After President Visits Key Bridge to Warn of Highway Trust Fund Shortfall, Norton Urges Immediate Closure of Corporate Tax Loopholes to Replenish Funds
WASHINGTON, D.C. – Congresswoman Eleanor Holmes Norton (D-DC), Ranking Member of the Transportation and Infrastructure Committee's Subcommittee on Highways and Transit, said today that the President's visit to Key Bridge this afternoon and the Department of Transportation's (DOT) warning that the Highway Trust Fund (HTF) will run out by the end of August leaves Congress less than a month to find a solution.
"Due to Congress' inaction, we now face an infrastructure emergency," Norton said. "If Congress does not act by the end of the month, it will force the Department of Transportation to ration reimbursements to the states, and will be directly responsible for the loss of thousands of good-paying jobs, for the slowdown of current projects, and for the cancellation of new infrastructure work nationwide. The greatest danger, of course, is to the economy itself. Instead of investing in our infrastructure and in jobs, House Republicans have held steadfast to maintain corporate loopholes that ship jobs and investments overseas. Only real money, no gimmicks, can fix this."
Norton is an original cosponsor of H.R. 4985, the Stop Corporate Expatriation and Invest in America's Infrastructure Act, which closes corporate tax loopholes to help increase revenue for the HTF.
Last month, Norton joined highway users, construction professionals, material and equipment suppliers, and labor representatives at a rally to call for congressional action before the HTF becomes insolvent. HTF insolvency could mean the delay of more than 100,000 roadway projects and 5,600 transit projects, and could cost the economy as many as 700,000 construction jobs in the next year.
If Congress does not allocate more funds to the HTF, the DOT will implement a cash management plan at the beginning of August to manage the flow of federal dollars to states, and reimbursements for infrastructure work will be limited to the available cash remaining in the HTF.

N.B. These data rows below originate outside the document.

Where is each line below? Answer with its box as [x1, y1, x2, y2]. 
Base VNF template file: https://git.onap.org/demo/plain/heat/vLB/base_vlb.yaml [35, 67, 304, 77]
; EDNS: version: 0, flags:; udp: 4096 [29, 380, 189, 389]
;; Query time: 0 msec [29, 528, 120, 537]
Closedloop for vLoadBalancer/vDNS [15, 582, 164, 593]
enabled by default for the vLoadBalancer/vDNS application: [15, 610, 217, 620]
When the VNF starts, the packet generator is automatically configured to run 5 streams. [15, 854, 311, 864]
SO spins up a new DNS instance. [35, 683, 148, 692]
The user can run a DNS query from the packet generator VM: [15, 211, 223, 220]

In May of this year, Norton sent a memo to her colleagues on the Transportation and Infrastructure Committee indicating the widespread implications of an underfunded HTF. In the memo dated May 9, 2014, she wrote the "HTF will not be able to reimburse states for work already completed as early as mid-July" and the "looming crisis will require Congress to provide additional resources to patch the HTF to ensure limited disruption to the surface transportation construction market for the remainder of fiscal year 2014."
According to the nonpartisan Congressional Budget Office, it will cost $8.1 billion to keep the HTF solvent through the end of the calendar year.